Detection of animals in drone images to support wildlife conservation in Namibia

Table of Contents


In recent years, Artificial Intelligence and Computer Vision algorithms have been developing rapidly due to the increase in computing power and its availability. These algorithms can be applied in a large variety of areas such as the detection of animals within landscape images. Wild Intelligence Lab is a non-profit organisation which aims to quantify wildlife reserves with the help of novel Computer Vision algorithms.

In association with the Kuzikus Wildlife Reserve in Namibia, many georeferenced orthomosaics of specific natural reserves are captured with drones and available for use by the Wild Intelligence Lab. These high-resolution drone images provide essential data for training a neural network, which can be used to detect and count the wildlife population, saving time and money.

Our TechLabs project aims to count the number of wildlife present in images collected from the Mahango area in the Bwabwata National Park with the help of convolutional neural networks for object detection. This article will describe the chosen methodology and present our findings.

Figure 1. Semi-aquatic wildlife in Mahango core are of Bwabwata National Park.


Data preparation

As mentioned in the introduction, the dataset consists of numerous orthomosaics. Each orthomosaic combines smaller images called orthophotos and gives a relatively clear view of a wide area. For this project, there are about two thousands such orthomosaics with a resolution of 2048×2048 pixels.

Since all orthomosaics are raw data and don’t contain information about the animals present in them, we need to label the images for model training. As there is a massive amount of images and some of them are blurry or contain a large blank area, we decided to remove such images from consideration for the labeling process using two functions.

We applied the variance of Laplacian method to characterize how blurry a picture is. If the variance fell below a predetermined threshold (800), the image was marked as blurry and discarded. We tried different threshold values starting with a much higher value than 800 and then manually checked if the sorted images were actually blurry or not.
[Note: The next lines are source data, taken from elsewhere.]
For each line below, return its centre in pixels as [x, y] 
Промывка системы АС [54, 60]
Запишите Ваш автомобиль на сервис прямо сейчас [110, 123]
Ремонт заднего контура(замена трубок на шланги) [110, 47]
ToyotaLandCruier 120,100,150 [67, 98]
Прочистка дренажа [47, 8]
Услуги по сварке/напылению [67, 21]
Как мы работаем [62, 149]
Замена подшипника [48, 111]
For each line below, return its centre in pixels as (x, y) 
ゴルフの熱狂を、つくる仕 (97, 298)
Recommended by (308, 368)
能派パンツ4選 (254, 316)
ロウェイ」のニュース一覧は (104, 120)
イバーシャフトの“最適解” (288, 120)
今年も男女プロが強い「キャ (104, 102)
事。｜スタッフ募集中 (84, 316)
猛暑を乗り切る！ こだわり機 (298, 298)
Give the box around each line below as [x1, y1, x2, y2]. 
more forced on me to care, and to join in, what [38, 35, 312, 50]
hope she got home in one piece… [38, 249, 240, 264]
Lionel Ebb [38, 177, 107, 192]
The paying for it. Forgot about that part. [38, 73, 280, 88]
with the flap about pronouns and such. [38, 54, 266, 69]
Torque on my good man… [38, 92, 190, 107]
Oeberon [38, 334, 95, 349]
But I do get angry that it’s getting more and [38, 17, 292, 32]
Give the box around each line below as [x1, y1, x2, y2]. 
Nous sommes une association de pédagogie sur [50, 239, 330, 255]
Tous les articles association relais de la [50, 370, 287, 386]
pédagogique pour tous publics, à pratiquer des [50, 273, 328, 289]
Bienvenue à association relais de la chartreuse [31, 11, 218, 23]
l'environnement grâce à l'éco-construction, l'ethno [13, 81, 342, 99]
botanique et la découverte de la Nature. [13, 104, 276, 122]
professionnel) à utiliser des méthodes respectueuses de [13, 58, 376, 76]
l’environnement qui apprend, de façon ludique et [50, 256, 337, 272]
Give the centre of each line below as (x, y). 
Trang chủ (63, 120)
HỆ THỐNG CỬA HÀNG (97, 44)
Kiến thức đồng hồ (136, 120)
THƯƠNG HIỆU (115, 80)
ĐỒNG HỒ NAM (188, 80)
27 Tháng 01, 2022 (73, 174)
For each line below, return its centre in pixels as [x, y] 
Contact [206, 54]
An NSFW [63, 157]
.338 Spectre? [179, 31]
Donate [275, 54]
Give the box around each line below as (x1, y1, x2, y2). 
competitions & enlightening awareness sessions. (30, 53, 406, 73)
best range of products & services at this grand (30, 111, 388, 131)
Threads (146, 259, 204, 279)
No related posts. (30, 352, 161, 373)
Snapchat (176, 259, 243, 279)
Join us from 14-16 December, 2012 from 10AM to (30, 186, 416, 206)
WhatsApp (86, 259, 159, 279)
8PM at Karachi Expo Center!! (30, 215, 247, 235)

Then, the threshold was decreased slowly until only non-usable images were sorted as blurry.

Figure 2. Example of a blurry image.

OpenCV-Python was used for detecting the blank area of a picture. We converted color images to grayscale using cv2.cvColor() method. Since all blank areas were completely black, the percentage value of black pixels refers to the darkness in a picture. We set 35% as the threshold for the reason that some pictures with small dark areas can contain animals as well. The image was only removed if the calculated rate exceeded 35%.

All orthomosaics were passed through the above functions and only the usable images were considered for the manual data annotation.
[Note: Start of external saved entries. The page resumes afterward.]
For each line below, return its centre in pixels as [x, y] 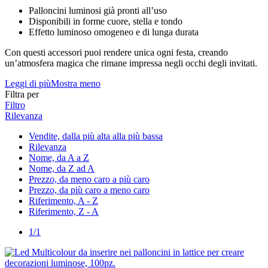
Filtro [15, 105]
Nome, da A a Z [59, 158]
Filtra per [22, 95]
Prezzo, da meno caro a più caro [89, 179]
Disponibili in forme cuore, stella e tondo [106, 22]
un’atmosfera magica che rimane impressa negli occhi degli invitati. [131, 63]
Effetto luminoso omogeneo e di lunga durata [114, 32]
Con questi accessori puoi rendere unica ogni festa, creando [116, 53]
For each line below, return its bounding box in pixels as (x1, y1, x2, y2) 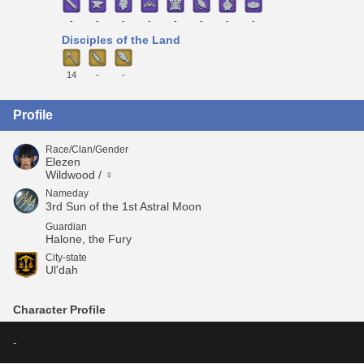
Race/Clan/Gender (45, 143, 128, 155)
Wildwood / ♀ (45, 167, 114, 181)
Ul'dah (45, 262, 78, 276)
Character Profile (13, 302, 106, 316)
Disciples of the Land (62, 33, 180, 47)
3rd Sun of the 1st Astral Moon (45, 199, 201, 213)
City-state (45, 251, 87, 263)
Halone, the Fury (45, 232, 132, 245)
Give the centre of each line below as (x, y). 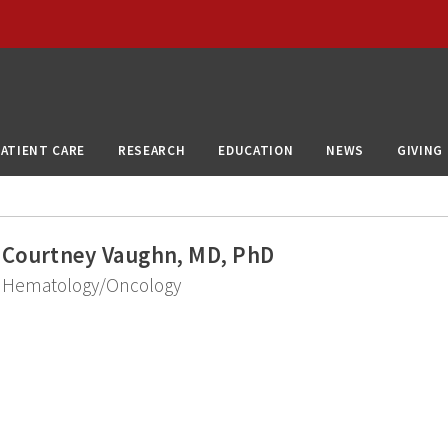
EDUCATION (256, 150)
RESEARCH (152, 150)
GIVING (420, 150)
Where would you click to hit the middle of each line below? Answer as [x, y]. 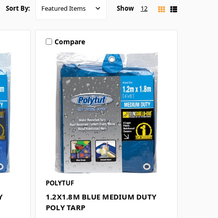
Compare [70, 41]
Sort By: [18, 9]
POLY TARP [65, 208]
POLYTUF [60, 183]
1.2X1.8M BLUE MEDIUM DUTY [101, 197]
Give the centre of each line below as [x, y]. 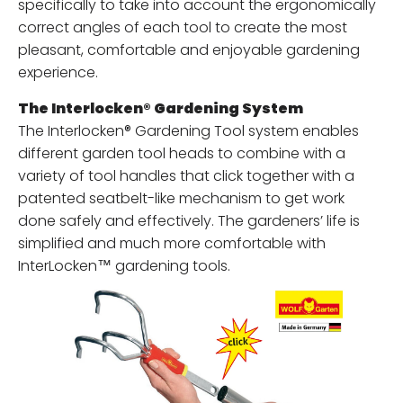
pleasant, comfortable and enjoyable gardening [189, 50]
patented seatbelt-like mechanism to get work [181, 198]
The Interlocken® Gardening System [161, 108]
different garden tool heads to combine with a [182, 153]
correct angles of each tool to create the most [183, 27]
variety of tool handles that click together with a [186, 176]
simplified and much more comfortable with [172, 243]
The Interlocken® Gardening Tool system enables [188, 131]

Figure 3. Example of blank image.

After data cleaning, we selected VOTT, an open source annotating app, as the tool used for annotation. Animals can be labeled with bounding boxes. Based on the local ecosystem conditions, we considered two ways to label wildlife in the images from Mahango. Aside from having land regions, Mahango contains many rivers and lakes. We observed that the images contain both animals which were found on land or within the waterways.

Since the animals appear differently when in the water or on land, we decided to use two class labels: “Land animal” and “Water animal”. Note that e.g. a crocodile can be labeled as both classes in different images, depending on whether it is within the water or on land. We thought that using two different labels for land and water animals would simplify the object detection, but when we were training the first models, the performance was bad. As a consequence, for later training we decided to merge the two labels into one — “Animal”.

Figure 4. Example of a labeled image.

177 images in total were labelled which contained 607 animals and an additional 177 negative images (without animals) were added as input. In total 354 images were split into Training, Validation and Test set at a 70:20:10 ratio (Training — 248, Validation — 71, Test — 35 images). These pictures were exported as csv files by VOTT, which contained the bounding boxes with four columns (xmin, ymin, xmax, ymax). This format complied with the requirements of most CNN object detectors for model training.

Object Detection

For object detection in images, new neural network architectures are continuously being developed but are always extensions of convolutional neural networks (CNNs). CNNs are deep networks with several layers and extract the features in the images that are used for certain predictions. Within an object classification framework, CNNs learn to extract the important features that can distinguish objects from background in the images (figure 5).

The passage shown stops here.